Sudan’s President Omar Hassan al-Bashir was meant to meet his counterpart Salva Kiir in Juba last week to defuse tensions, but he called off the summit due to the border violence.

Sudan’s Foreign Minister Ali Ahmed Karti said on Tuesday Khartoum wanted the summit but needed more time to prepare.

“We don’t want the summit to fail.

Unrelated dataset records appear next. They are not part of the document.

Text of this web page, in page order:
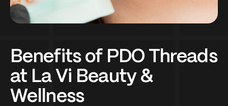
Benefits of PDO Threads
at La Vi Beauty &
Wellness
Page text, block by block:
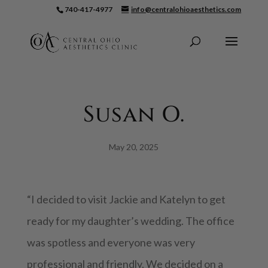
Skip To Content
740-417-4977 info@centralohioaesthetics.com
Susan O.
May 20, 2025
“I decided to visit Jackie and Katelyn to get
ready for my daughter’s wedding. The office
was spotless and everyone was very
professional and friendly. We decided on a
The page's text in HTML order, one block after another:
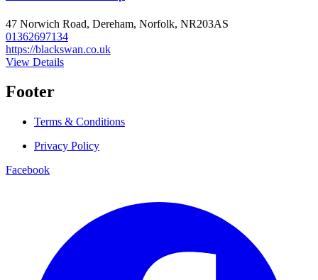
47 Norwich Road, Dereham, Norfolk, NR203AS
01362697134
https://blackswan.co.uk
View Details
Footer
Terms & Conditions
Privacy Policy
Facebook
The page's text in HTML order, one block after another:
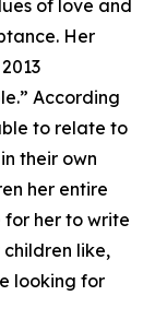
of love and
Her
According
to relate to
their own
her entire
for her to write
like,
looking for
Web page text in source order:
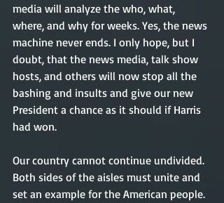
media will analyze the who, what,
where, and why for weeks. Yes, the news
machine never ends. I only hope, but I
doubt, that the news media, talk show
hosts, and others will now stop all the
bashing and insults and give our new
President a chance as it should if Harris
had won.
Our country cannot continue undivided.
Both sides of the aisles must unite and
set an example for the American people.
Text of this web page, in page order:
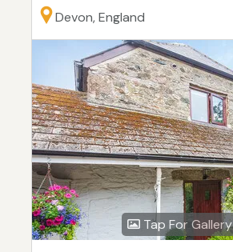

If the summit fails nobody else will solve the problems,” he said after meeting his Czech counterpart in Prague.

“We are committed to the summit, but let us delay till we are able to solve or at least discuss the problems in (a) way that the summit will be successful,” he said.

Among other unresolved issues, the two sides need to mark their border and end accusations of supporting rebels in the other’s territory. (Reporting by Ulf Laessing; Additional reporting by Jana Mlcochova in Prague; Editing by Alessandra Rizzo)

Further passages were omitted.